▸ **Exercise aim**: Show each line of the entries below in which the word "sqrt" appears.

Start of Data listing

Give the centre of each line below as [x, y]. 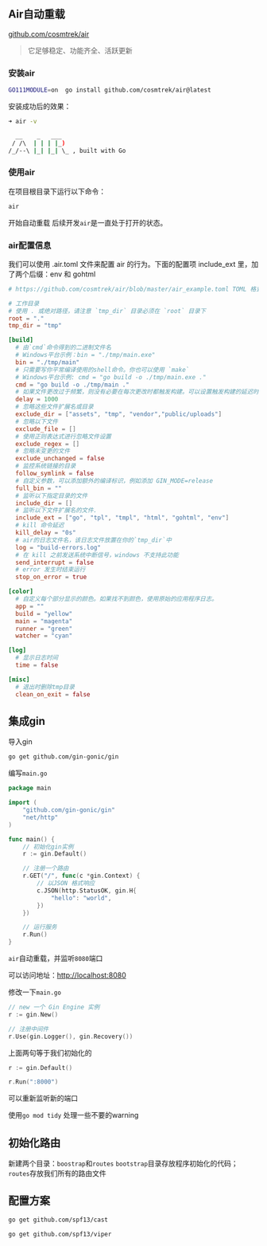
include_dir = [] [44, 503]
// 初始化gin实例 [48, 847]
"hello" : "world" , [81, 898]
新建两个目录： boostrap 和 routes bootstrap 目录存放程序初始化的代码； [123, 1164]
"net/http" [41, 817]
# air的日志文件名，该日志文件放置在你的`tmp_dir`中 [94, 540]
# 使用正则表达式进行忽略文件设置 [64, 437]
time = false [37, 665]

End of Data listing
Start of Data listing

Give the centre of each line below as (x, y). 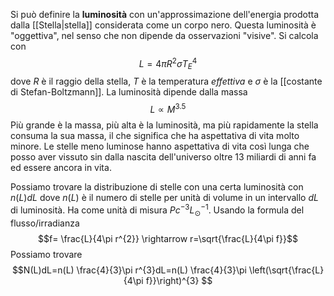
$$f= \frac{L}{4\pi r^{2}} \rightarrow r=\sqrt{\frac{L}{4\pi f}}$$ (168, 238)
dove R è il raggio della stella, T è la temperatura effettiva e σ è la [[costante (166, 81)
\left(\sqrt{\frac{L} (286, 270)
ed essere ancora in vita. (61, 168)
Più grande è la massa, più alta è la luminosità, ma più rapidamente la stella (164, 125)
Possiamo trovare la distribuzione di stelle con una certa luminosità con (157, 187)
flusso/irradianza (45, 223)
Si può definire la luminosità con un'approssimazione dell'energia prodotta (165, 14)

End of Data listing

▸ **Solution for this exercise**:
$$f= \frac{L}{4\pi r^{2}} \rightarrow r=\sqrt{\frac{L}{4\pi f}}$$ (168, 238)
\left(\sqrt{\frac{L} (286, 270)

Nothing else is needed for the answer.